PROVIDED INFORMATION:

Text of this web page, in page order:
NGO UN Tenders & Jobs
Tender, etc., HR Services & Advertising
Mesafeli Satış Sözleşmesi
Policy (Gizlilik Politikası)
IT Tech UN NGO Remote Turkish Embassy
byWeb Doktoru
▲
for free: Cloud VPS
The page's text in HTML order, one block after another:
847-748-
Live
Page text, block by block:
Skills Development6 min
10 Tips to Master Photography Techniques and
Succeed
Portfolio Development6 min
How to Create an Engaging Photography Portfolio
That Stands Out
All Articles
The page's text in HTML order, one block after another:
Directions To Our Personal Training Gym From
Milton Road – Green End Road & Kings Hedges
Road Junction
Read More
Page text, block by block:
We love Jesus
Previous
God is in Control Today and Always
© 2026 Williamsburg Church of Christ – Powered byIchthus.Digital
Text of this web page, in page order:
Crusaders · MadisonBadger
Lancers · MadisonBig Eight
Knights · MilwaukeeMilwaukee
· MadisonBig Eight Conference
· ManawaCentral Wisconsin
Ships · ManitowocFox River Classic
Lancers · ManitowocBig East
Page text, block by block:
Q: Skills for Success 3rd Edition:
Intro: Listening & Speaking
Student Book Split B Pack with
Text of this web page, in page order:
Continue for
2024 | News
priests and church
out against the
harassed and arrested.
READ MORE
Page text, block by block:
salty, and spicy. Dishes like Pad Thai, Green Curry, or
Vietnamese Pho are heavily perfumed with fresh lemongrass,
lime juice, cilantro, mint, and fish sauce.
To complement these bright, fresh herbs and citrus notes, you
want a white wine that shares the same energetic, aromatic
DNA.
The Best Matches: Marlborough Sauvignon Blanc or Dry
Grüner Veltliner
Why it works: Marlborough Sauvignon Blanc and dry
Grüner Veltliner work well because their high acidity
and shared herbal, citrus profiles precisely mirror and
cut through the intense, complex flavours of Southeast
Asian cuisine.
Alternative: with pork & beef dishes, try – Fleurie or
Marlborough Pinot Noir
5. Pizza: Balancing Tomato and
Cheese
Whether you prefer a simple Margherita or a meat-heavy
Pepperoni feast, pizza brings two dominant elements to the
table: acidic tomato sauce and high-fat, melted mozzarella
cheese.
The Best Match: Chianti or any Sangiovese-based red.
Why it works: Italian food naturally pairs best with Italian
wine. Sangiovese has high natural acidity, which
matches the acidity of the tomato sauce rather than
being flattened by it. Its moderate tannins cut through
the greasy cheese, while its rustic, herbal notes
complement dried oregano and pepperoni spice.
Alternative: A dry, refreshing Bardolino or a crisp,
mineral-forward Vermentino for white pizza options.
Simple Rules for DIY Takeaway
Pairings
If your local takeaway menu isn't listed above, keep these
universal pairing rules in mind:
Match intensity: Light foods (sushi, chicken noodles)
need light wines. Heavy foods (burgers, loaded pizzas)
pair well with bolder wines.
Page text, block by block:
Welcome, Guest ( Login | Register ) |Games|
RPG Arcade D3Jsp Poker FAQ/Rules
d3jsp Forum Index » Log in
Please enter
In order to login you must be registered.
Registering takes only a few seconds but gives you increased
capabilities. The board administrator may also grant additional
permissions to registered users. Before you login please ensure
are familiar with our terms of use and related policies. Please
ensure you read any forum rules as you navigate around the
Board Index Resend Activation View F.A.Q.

PROBLEM TO WORK ON:
Copy out each line of the listing where the string "registered" appears.

EXERCISE OUTPUT:
In order to login you must be registered.
permissions to registered users. Before you login please ensure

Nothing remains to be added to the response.